In the wake of her transition, part of the media coverage debated her original gender identity, many claiming that she was never fully male, but rather intersex. At the time, a popular theory was that she was a "pseudohermaphrodite" with the internal anatomy of a female and the external anatomy of a male. Nothing that Jorgensen said explicitly supported this theory, but various professionals adopted it anyway.
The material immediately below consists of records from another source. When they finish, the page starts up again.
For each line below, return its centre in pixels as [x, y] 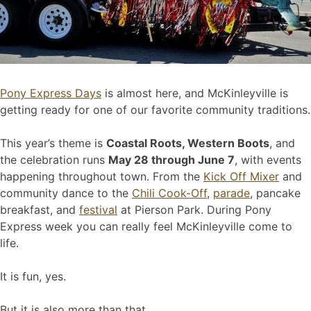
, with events [268, 160]
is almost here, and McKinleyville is [195, 93]
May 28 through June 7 [171, 160]
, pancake [275, 193]
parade [232, 193]
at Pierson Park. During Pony [194, 210]
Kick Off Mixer [241, 177]
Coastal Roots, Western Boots [188, 143]
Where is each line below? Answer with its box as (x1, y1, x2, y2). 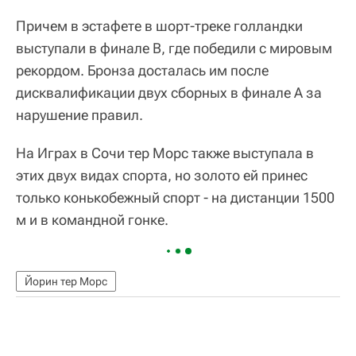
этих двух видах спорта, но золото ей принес (16, 166, 308, 184)
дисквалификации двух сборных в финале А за (16, 83, 322, 101)
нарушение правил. (16, 106, 143, 123)
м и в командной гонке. (16, 211, 168, 228)
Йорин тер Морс (25, 274, 107, 288)
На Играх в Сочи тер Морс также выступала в (16, 144, 314, 161)
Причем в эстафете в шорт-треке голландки (16, 17, 303, 34)
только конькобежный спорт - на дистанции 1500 (16, 188, 335, 206)
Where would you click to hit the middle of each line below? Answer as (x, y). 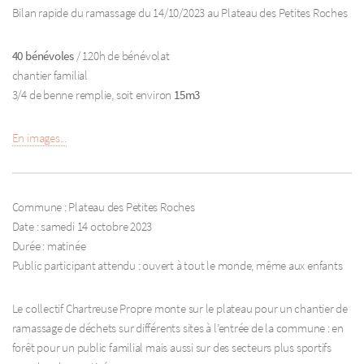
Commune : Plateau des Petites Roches (103, 207)
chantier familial (50, 75)
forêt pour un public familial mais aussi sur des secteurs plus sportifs (172, 348)
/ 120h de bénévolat (122, 56)
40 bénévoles (43, 56)
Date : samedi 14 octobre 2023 (82, 226)
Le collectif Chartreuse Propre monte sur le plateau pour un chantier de (180, 309)
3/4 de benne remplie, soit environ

This theory was also used to downplay the importance of Jorgensen's transition, with doctors claiming that her surgeries were "far from a medical rarity... [with] similar cases in hospitals all over the U.S.". Others insisted that Jorgensen's pre-transition body was clearly male and the surgeries were not to mend a physical abnormality, but rather "align her gender with her physical sex." The overwhelming amount of coverage opened new discussions surrounding gender, sex, and transsexuals.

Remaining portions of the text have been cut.